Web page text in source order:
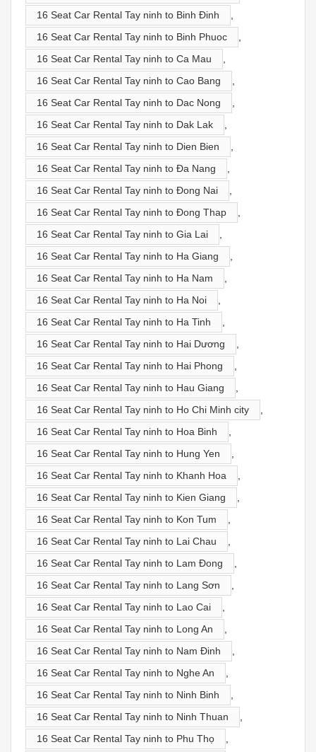
16 Seat Car Rental Tay ninh to Binh Đinh
,
16 Seat Car Rental Tay ninh to Binh Phuoc
,
16 Seat Car Rental Tay ninh to Ca Mau
,
16 Seat Car Rental Tay ninh to Cao Bang
,
16 Seat Car Rental Tay ninh to Dac Nong
,
16 Seat Car Rental Tay ninh to Dak Lak
,
16 Seat Car Rental Tay ninh to Dien Bien
,
16 Seat Car Rental Tay ninh to Đa Nang
,
16 Seat Car Rental Tay ninh to Đong Nai
,
16 Seat Car Rental Tay ninh to Đong Thap
,
16 Seat Car Rental Tay ninh to Gia Lai
,
16 Seat Car Rental Tay ninh to Ha Giang
,
16 Seat Car Rental Tay ninh to Ha Nam
,
16 Seat Car Rental Tay ninh to Ha Noi
,
16 Seat Car Rental Tay ninh to Ha Tinh
,
16 Seat Car Rental Tay ninh to Hai Dương
,
16 Seat Car Rental Tay ninh to Hai Phong
,
16 Seat Car Rental Tay ninh to Hau Giang
,
16 Seat Car Rental Tay ninh to Ho Chi Minh city
,
16 Seat Car Rental Tay ninh to Hoa Binh
,
16 Seat Car Rental Tay ninh to Hung Yen
,
16 Seat Car Rental Tay ninh to Khanh Hoa
,
16 Seat Car Rental Tay ninh to Kien Giang
,
16 Seat Car Rental Tay ninh to Kon Tum
,
16 Seat Car Rental Tay ninh to Lai Chau
,
16 Seat Car Rental Tay ninh to Lam Đong
,
16 Seat Car Rental Tay ninh to Lang Sơn
,
16 Seat Car Rental Tay ninh to Lao Cai
,
16 Seat Car Rental Tay ninh to Long An
,
16 Seat Car Rental Tay ninh to Nam Đinh
,
16 Seat Car Rental Tay ninh to Nghe An
,
16 Seat Car Rental Tay ninh to Ninh Binh
,
16 Seat Car Rental Tay ninh to Ninh Thuan
,
16 Seat Car Rental Tay ninh to Phu Thọ
,
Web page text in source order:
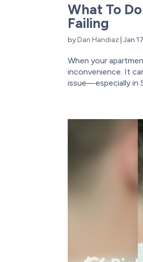
What To
Failing
byDan Handiaz |Jan
When your
inconvenience. It
issue—especially in
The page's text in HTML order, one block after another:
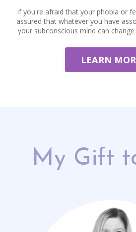
If you're afraid that your phobia or
assured that whatever you have
your subconscious mind can
LEARN
My Gift
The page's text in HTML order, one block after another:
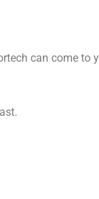
can come to
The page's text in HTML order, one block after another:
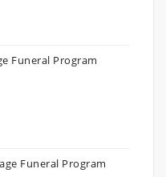
Funeral Program
Funeral Program
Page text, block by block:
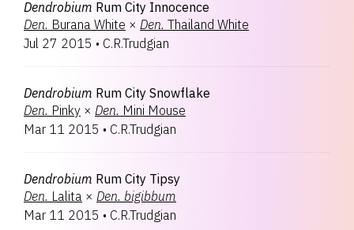
Dendrobium Rum City Innocence
Den. Burana White × Den. Thailand White
Jul 27 2015 • C.R.Trudgian
Dendrobium Rum City Snowflake
Den. Pinky × Den. Mini Mouse
Mar 11 2015 • C.R.Trudgian
Dendrobium Rum City Tipsy
Den. Lalita × Den. bigibbum
Mar 11 2015 • C.R.Trudgian
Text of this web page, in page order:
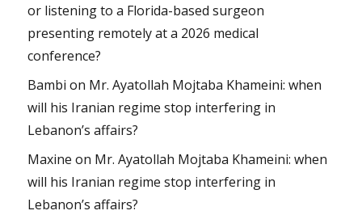
or listening to a Florida-based surgeon
presenting remotely at a 2026 medical
conference?
Bambi on Mr. Ayatollah Mojtaba Khameini: when
will his Iranian regime stop interfering in
Lebanon’s affairs?
Maxine on Mr. Ayatollah Mojtaba Khameini: when
will his Iranian regime stop interfering in
Lebanon’s affairs?
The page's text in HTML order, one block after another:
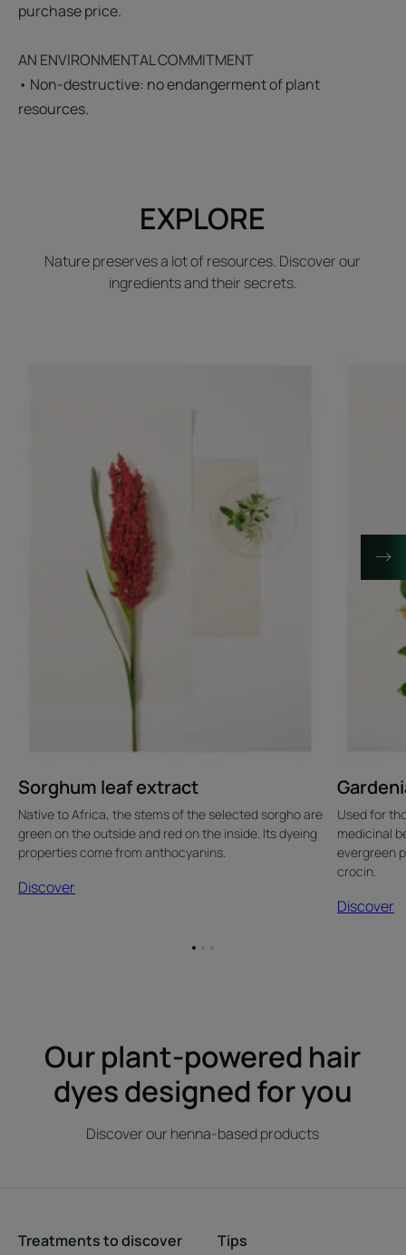
purchase price.
AN ENVIRONMENTAL COMMITMENT
• Non-destructive: no endangerment of plant
resources.
EXPLORE
Nature preserves a lot of resources. Discover our
ingredients and their secrets.
Sorghum leaf extract
Native to Africa, the stems of the selected sorgho are
green on the outside and red on the inside. Its dyeing
properties come from anthocyanins.
Discover
Used for
medicinal
evergreen
crocin.
Discover
Go
GoGo
Our plant-powered hair
dyes designed for you
Discover our henna-based products
Treatments to discover
Tips
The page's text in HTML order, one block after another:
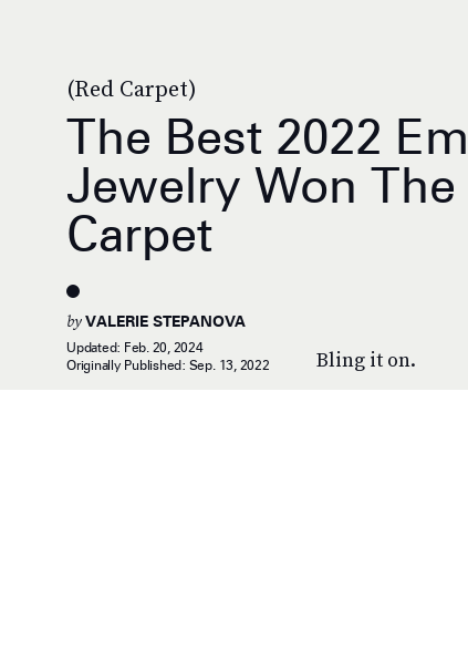
(Red Carpet)
The Best 2022
Jewelry Won The
Carpet
Bling it on.
byVALERIE STEPANOVA
Updated: Feb. 20, 2024
Originally Published: Sep. 13, 2022
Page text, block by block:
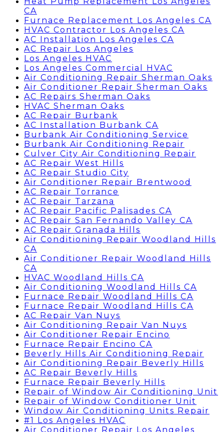
CA
Furnace Replacement Los Angeles CA
HVAC Contractor Los Angeles CA
AC Installation Los Angeles CA
AC Repair Los Angeles
Los Angeles HVAC
Los Angeles Commercial HVAC
Air Conditioning Repair Sherman Oaks
Air Conditioner Repair Sherman Oaks
AC Repairs Sherman Oaks
HVAC Sherman Oaks
AC Repair Burbank
AC Installation Burbank CA
Burbank Air Conditioning Service
Burbank Air Conditioning Repair
Culver City Air Conditioning Repair
AC Repair West Hills
AC Repair Studio City
Air Conditioner Repair Brentwood
AC Repair Torrance
AC Repair Tarzana
AC Repair Pacific Palisades CA
AC Repair San Fernando Valley CA
AC Repair Granada Hills
Air Conditioning Repair Woodland Hills
CA
Air Conditioner Repair Woodland Hills
CA
HVAC Woodland Hills CA
Air Conditioning Woodland Hills CA
Furnace Repair Woodland Hills CA
Furnace Repair Woodland Hills CA
AC Repair Van Nuys
Air Conditioning Repair Van Nuys
Air Conditioner Repair Encino
Furnace Repair Encino CA
Beverly Hills Air Conditioning Repair
Air Conditioning Repair Beverly Hills
AC Repair Beverly Hills
Furnace Repair Beverly Hills
Repair of Window Air Conditioning Unit
Repair of Window Conditioner Unit
Window Air Conditioning Units Repair
#1 Los Angeles HVAC
Air Conditioner Repair Los Angeles
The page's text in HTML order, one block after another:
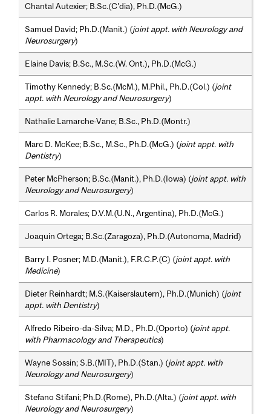
Chantal Autexier; B.Sc.(C'dia), Ph.D.(McG.)
Samuel David; Ph.D.(Manit.) (joint appt. with Neurology and
Neurosurgery)
Elaine Davis; B.Sc., M.Sc.(W. Ont.), Ph.D.(McG.)
Timothy Kennedy; B.Sc.(McM.), M.Phil., Ph.D.(Col.) (joint
appt. with Neurology and Neurosurgery)
Nathalie Lamarche-Vane; B.Sc., Ph.D.(Montr.)
Marc D. McKee; B.Sc., M.Sc., Ph.D.(McG.) (joint appt. with
Dentistry)
Peter McPherson; B.Sc.(Manit.), Ph.D.(Iowa) (joint appt. with
Neurology and Neurosurgery)
Carlos R. Morales; D.V.M.(U.N., Argentina), Ph.D.(McG.)
Joaquin Ortega; B.Sc.(Zaragoza), Ph.D.(Autonoma, Madrid)
Barry I. Posner; M.D.(Manit.), F.R.C.P.(C) (joint appt. with
Medicine)
Dieter Reinhardt; M.S.(Kaiserslautern), Ph.D.(Munich) (joint
appt. with Dentistry)
Alfredo Ribeiro-da-Silva; M.D., Ph.D.(Oporto) (joint appt.
with Pharmacology and Therapeutics)
Wayne Sossin; S.B.(MIT), Ph.D.(Stan.) (joint appt. with
Neurology and Neurosurgery)
Stefano Stifani; Ph.D.(Rome), Ph.D.(Alta.) (joint appt. with
Neurology and Neurosurgery)
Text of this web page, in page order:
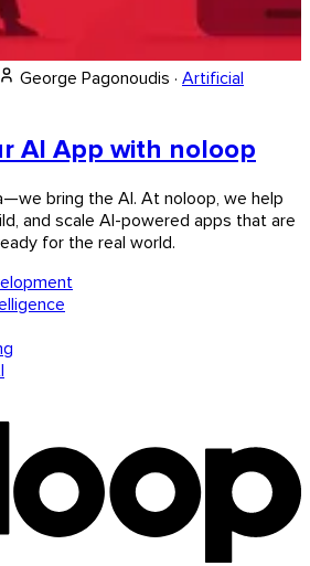
George Pagonoudis · Artificial
AI App with noloop
bring the AI. At noloop, we help
and scale AI-powered apps that are
for the real world.
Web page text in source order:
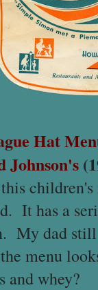
Hat
Johnson's
It has a
My dad
menu
and whey?
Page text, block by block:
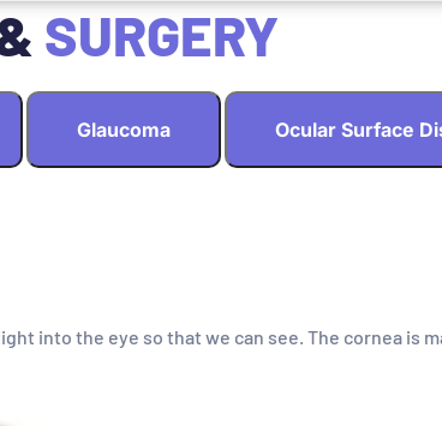
SURGERY
Glaucoma Ocular Surface
into the eye so that we can see. The cornea is
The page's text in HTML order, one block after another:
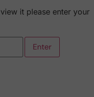
it please enter your
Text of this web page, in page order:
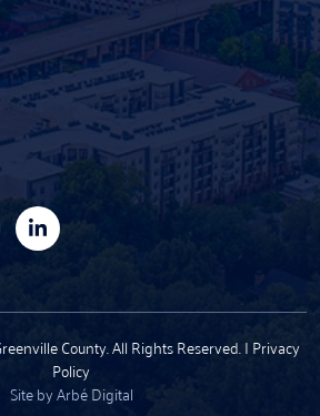
County. All Rights Reserved. | Privacy
Policy
Site by Arbé Digital
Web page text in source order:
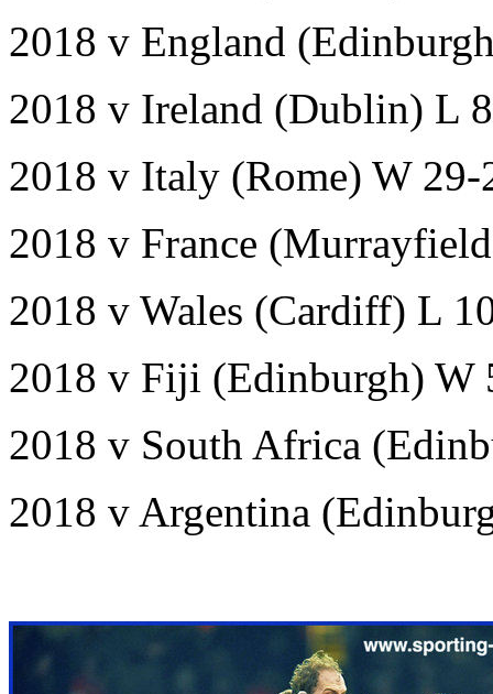
2018 v England
2018 v Ireland (Dublin) L
2018 v Italy (Rome) W 29-
2018 v France
2018 v Wales (Cardiff) L
2018 v Fiji (Edinburgh) W
2018 v South Africa
2018 v Argentina
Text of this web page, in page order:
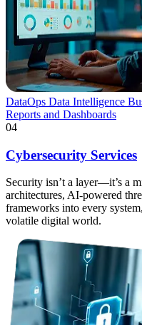
DataOps Data Intelligence
Reports and Dashboards
04
Cybersecurity Services
Security isn’t a layer—it’s a
architectures, AI-powered
frameworks into every
volatile digital world.
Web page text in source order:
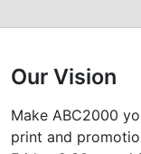
Our Vision
Make ABC2000
print and
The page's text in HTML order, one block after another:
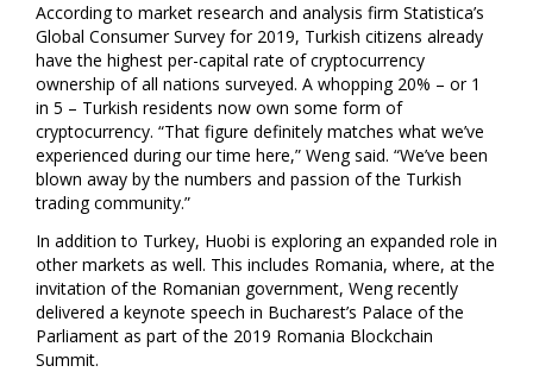
According to market research and analysis firm Statistica’s
Global Consumer Survey for 2019, Turkish citizens already
have the highest per-capital rate of cryptocurrency
ownership of all nations surveyed. A whopping 20% – or 1
in 5 – Turkish residents now own some form of
cryptocurrency. “That figure definitely matches what we’ve
experienced during our time here,” Weng said. “We’ve been
blown away by the numbers and passion of the Turkish
trading community.”
In addition to Turkey, Huobi is exploring an expanded role in
other markets as well. This includes Romania, where, at the
invitation of the Romanian government, Weng recently
delivered a keynote speech in Bucharest’s Palace of the
Parliament as part of the 2019 Romania Blockchain
Summit.
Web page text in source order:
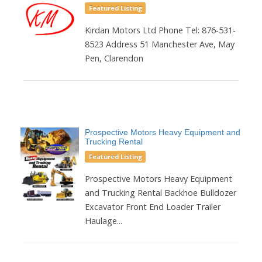
Featured Listing
Kirdan Motors Ltd Phone Tel: 876-531-
8523 Address 51 Manchester Ave, May
Pen, Clarendon
Prospective Motors Heavy Equipment and
Trucking Rental
Featured Listing
Prospective Motors Heavy Equipment
and Trucking Rental Backhoe Bulldozer
Excavator Front End Loader Trailer
Haulage...
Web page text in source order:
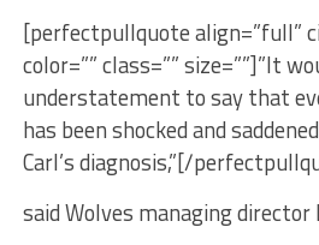
[perfectpullquote align=”full”
color=”” class=”” size=””]”It
understatement to say that
has been shocked and
Carl’s diagnosis,”[/
said Wolves managing
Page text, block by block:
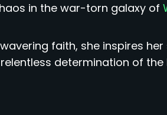
in the war-torn galaxy of
faith, she inspires
determination of the
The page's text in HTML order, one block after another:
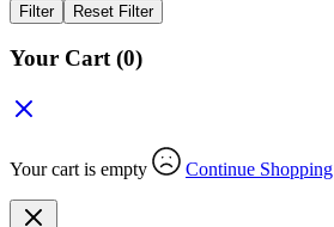
Filter
Reset Filter
Your Cart(0)
Your cart is empty Continue Shopping
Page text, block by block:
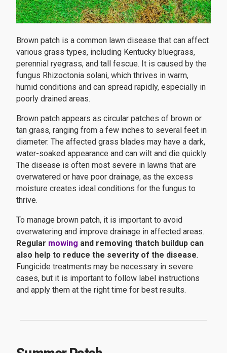
Brown patch is a common lawn disease that can affect
various grass types, including Kentucky bluegrass,
perennial ryegrass, and tall fescue. It is caused by the
fungus Rhizoctonia solani, which thrives in warm,
humid conditions and can spread rapidly, especially in
poorly drained areas.
Brown patch appears as circular patches of brown or
tan grass, ranging from a few inches to several feet in
diameter. The affected grass blades may have a dark,
water-soaked appearance and can wilt and die quickly.
The disease is often most severe in lawns that are
overwatered or have poor drainage, as the excess
moisture creates ideal conditions for the fungus to
thrive.
To manage brown patch, it is important to avoid
overwatering and improve drainage in affected areas.
Regular mowing and removing thatch buildup can
also help to reduce the severity of the disease.
Fungicide treatments may be necessary in severe
cases, but it is important to follow label instructions
and apply them at the right time for best results.
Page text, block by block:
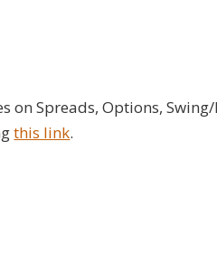
on Spreads, Options,
this link.
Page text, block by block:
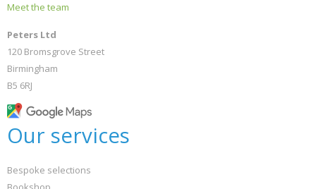
Meet the team
Peters Ltd
120 Bromsgrove Street
Birmingham
B5 6RJ
Our services
Bespoke selections

··········

Your goal. Copy word for word each line of the data above, from the first through the one containing "If you're afraid that your phobia or", and include no pictures.

Result of the task.
Web page text in source order:
16 Seat Car Rental Tay ninh to Binh Đinh
,
16 Seat Car Rental Tay ninh to Binh Phuoc
,
16 Seat Car Rental Tay ninh to Ca Mau
,
16 Seat Car Rental Tay ninh to Cao Bang
,
16 Seat Car Rental Tay ninh to Dac Nong
,
16 Seat Car Rental Tay ninh to Dak Lak
,
16 Seat Car Rental Tay ninh to Dien Bien
,
16 Seat Car Rental Tay ninh to Đa Nang
,
16 Seat Car Rental Tay ninh to Đong Nai
,
16 Seat Car Rental Tay ninh to Đong Thap
,
16 Seat Car Rental Tay ninh to Gia Lai
,
16 Seat Car Rental Tay ninh to Ha Giang
,
16 Seat Car Rental Tay ninh to Ha Nam
,
16 Seat Car Rental Tay ninh to Ha Noi
,
16 Seat Car Rental Tay ninh to Ha Tinh
,
16 Seat Car Rental Tay ninh to Hai Dương
,
16 Seat Car Rental Tay ninh to Hai Phong
,
16 Seat Car Rental Tay ninh to Hau Giang
,
16 Seat Car Rental Tay ninh to Ho Chi Minh city
,
16 Seat Car Rental Tay ninh to Hoa Binh
,
16 Seat Car Rental Tay ninh to Hung Yen
,
16 Seat Car Rental Tay ninh to Khanh Hoa
,
16 Seat Car Rental Tay ninh to Kien Giang
,
16 Seat Car Rental Tay ninh to Kon Tum
,
16 Seat Car Rental Tay ninh to Lai Chau
,
16 Seat Car Rental Tay ninh to Lam Đong
,
16 Seat Car Rental Tay ninh to Lang Sơn
,
16 Seat Car Rental Tay ninh to Lao Cai
,
16 Seat Car Rental Tay ninh to Long An
,
16 Seat Car Rental Tay ninh to Nam Đinh
,
16 Seat Car Rental Tay ninh to Nghe An
,
16 Seat Car Rental Tay ninh to Ninh Binh
,
16 Seat Car Rental Tay ninh to Ninh Thuan
,
16 Seat Car Rental Tay ninh to Phu Thọ
,
Web page text in source order:
What To
Failing
byDan Handiaz |Jan
When your
inconvenience. It
issue—especially in
The page's text in HTML order, one block after another:
If you're afraid that your phobia or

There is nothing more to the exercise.